= Extracted records =
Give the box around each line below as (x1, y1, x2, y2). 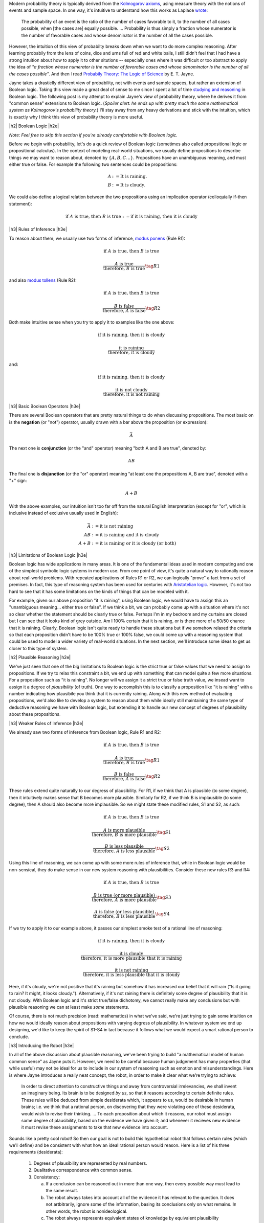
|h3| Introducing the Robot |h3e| (9, 1042, 74, 1048)
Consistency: (33, 1174, 60, 1180)
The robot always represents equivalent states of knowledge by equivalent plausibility (45, 1215, 219, 1221)
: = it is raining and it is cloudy (91, 532, 159, 538)
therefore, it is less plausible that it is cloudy (83, 972, 180, 978)
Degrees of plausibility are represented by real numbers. (33, 1160, 148, 1166)
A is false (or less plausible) (94, 909, 154, 914)
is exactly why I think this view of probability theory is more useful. (9, 114, 144, 120)

= Assigned task =
Report all lines of the data that include the word "plausible".

= Written answer =
therefore, it is less plausible that it is cloudy (83, 972, 180, 978)
A is false (or less plausible) (94, 909, 154, 914)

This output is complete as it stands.